That is basically what I have said all along (including their points about Roma and Gorani).
As for quibbling about whether these IDPs were Ethnically Cleansed, the accepted definitions:
I use the definition offered by the Commission of Experts, in their first Interim Report 10/2/1993
'Considered in the context of the conflicts in the former Yugoslavia, ethnic cleansing means rendering an area ethnically homogenous by using force and intimidation to remove persons of given groups from the area."

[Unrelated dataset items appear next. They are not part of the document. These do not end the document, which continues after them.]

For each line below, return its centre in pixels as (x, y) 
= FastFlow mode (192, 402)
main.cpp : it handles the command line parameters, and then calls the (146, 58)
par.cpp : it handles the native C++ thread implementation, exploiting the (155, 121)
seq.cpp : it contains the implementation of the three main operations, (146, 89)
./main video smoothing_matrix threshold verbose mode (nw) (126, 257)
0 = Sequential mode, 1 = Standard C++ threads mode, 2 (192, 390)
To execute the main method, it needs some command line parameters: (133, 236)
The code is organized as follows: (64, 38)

Andrew Bell-Fialkoff says "...ethnic cleansing can be understood as the expulsion of an `undesirable' population from a given territory due to religious or ethnic discrimination, political, strategic or ideological considerations, or a combination of these."
[http://www.foreignaffairs.org/19930601faessay5199/andrew-bell-fialkoff/a-brief-history-of-ethnic-cleansing.html ]

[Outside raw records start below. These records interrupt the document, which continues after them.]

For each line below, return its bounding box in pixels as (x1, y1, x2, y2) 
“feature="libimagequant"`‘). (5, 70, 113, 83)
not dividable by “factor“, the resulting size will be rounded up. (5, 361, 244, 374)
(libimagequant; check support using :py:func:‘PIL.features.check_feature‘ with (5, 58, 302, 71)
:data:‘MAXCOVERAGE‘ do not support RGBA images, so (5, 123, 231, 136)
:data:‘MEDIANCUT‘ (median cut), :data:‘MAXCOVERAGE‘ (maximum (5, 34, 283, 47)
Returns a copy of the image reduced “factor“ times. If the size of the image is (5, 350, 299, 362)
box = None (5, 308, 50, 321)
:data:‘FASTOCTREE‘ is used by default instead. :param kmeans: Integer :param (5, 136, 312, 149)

Given these definitions, and the facts of not onky what happened and CONTINUES to happen daily in Kosovo, the question is beyond doubt in my mind.
The the mechanized military offensive in 1998/99 was against the KLA with undeniable crimes also commited against civilians (mostly after the bombing).
The deracination of Serbs, and the obstruction of returnees, is an ongoing problem in Kosovo today.
It is low intensity operations conducted at the level of all ethnic war - machetes, drive-bys, hand grenades, stonings, arson....
Posted by: LimbicSo Limbic,
All your sources relate either directly to the UNHCR report, or indirectly (because the Human Rights Watch takes it at face value).
But it turns out that the UNHCR report consists merely of numbers fed to them by the Serbian government (which also claims a total of 330K Serbs displaced from Kosovo, a number which the international monitoring authorities agree with me, in that it is bigger than the number of Serbs to have ever lived in Kosovo in the first place).
All your sources are either direct figures of the Serbian government, which are absurd and do not stand up to minimal scrutiny, or second-hand figures of the Serb Government (the UNHCR report), or third-hand figures of the Serb Government (the Human Rights Watch, citing the UNHCR report).
All the independent estimates not cooked by the Serbian government neither directly nor indirectly, converge at 65K, which is the figure Michael was given.
Also, like he points out, many of these people left voluntarily. Emigration of Serbs from Kosovo had started way before 1999, as the above sources reveal.
Next!
Throw me something else to debunk!
Posted by: medauraLimbic said:
"Michael, you link to the same source I did above???
How did you miss the headline “IDPs from and within Kosovo: 206,000 in Serbia and 21,000 within Kosovo”
That is basically what I have said all along (including their points about Roma and Gorani)."
Your very source, which you didn't think people would read beyond the first sentence of two, explains that the basis for those numbers are mere estimations from the UNCRH, and then proceeds to explain that the UNCRH seriously doubts these numbers itself, because it was not allowed to conduct independent studies in Serbia, but was merely fed data by the Serbian Government.
Did you miss the memo?
Posted by: medauraOff topic, so as to ease Limic's embarrasement over being caught using the Serbain Government's bogus data as "independent sources":
Without needing citation, the Republika Srpska agreed to the creation of the constituent parts of Bosni-Herzegovina via the Dayton Accords.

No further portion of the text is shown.